Decision Date12 October 1977
Docket NumberNo. 1160,D,1160
Citation563 F.2d 510
PartiesUNITED STATES of America, Respondent, v. Gino REDA, Defendant-Petitioner. ocket 77-1062.
CourtU.S. Court of Appeals — Second Circuit

Robert B. Fiske, Jr., U. S. Atty., S. D. N. Y., New York City (Robert N. Schwartz, T. Barry Kingham, Asst. U. S. Attys., New York City, of counsel), for respondent.

Gino Reda, pro se.

Before MOORE, SMITH and MULLIGAN, Circuit Judges.

PER CURIAM:

The defendant Gino Reda has appealed from judgments of conviction for the violation of 21 U.S.C. §§ 812, 841(a)(1) and 841(b)(1), and 18 U.S.C. § 2 entered in the United States District Court for the Southern District of New York following jury trials before the Hon.

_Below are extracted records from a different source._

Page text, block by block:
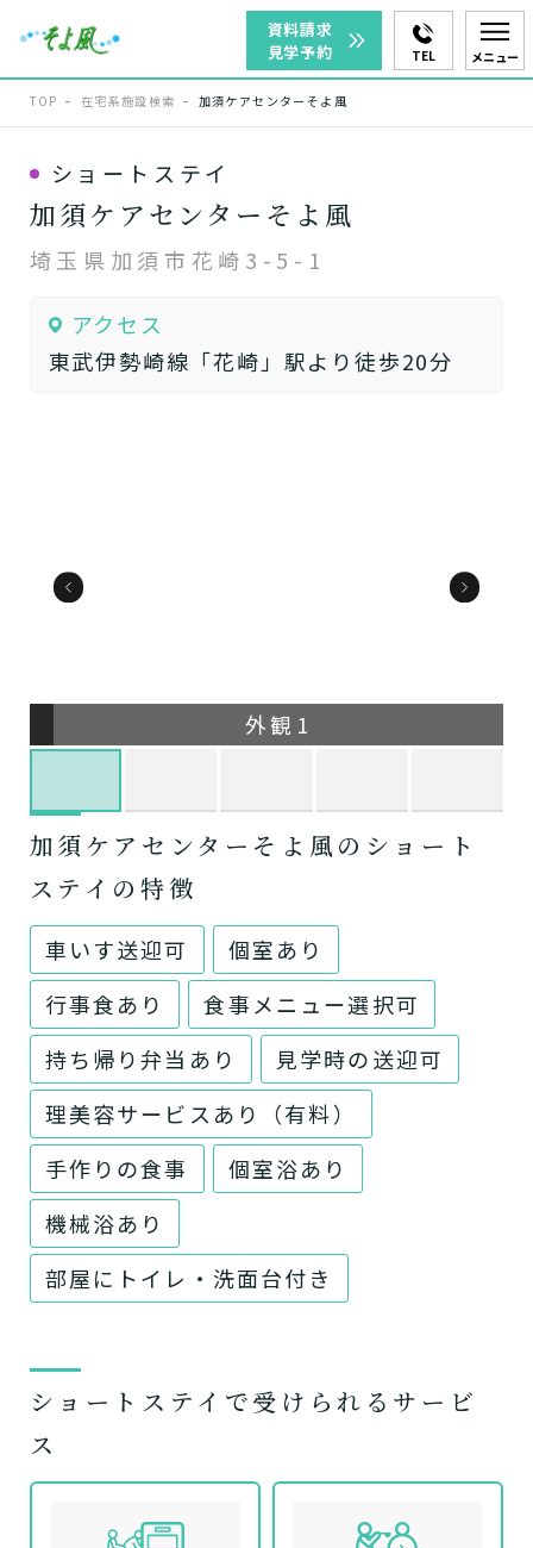
資料請求
見学予約
TEL メニュー
TOP 在宅系施設検索 加須ケアセンターそよ風
ショートステイ
加須ケアセンターそよ風
埼玉県加須市花崎3-5-1
アクセス
東武伊勢崎線「花崎」駅より徒歩20分
外観1
加須ケアセンターそよ風のショート
ステイの特徴
車いす送迎可
個室あり
行事食あり
食事メニュー選択可
持ち帰り弁当あり
見学時の送迎可
理美容サービスあり（有料）
手作りの食事
個室浴あり
機械浴あり
部屋にトイレ・洗面台付き
ショートステイで受けられるサービ
ス

Charles E. Stewart, District Judge. On May 17, 1977 this court affirmed Reda's convictions in an oral opinion. Reda's petition for rehearing was granted on August 22, 1977 to consider the effect on this appeal of the Supreme Court's decision of June 21, 1977 in United States v. Chadwick, --- U.S. ----, 97 S.Ct. 2476, 53 L.Ed.2d 538.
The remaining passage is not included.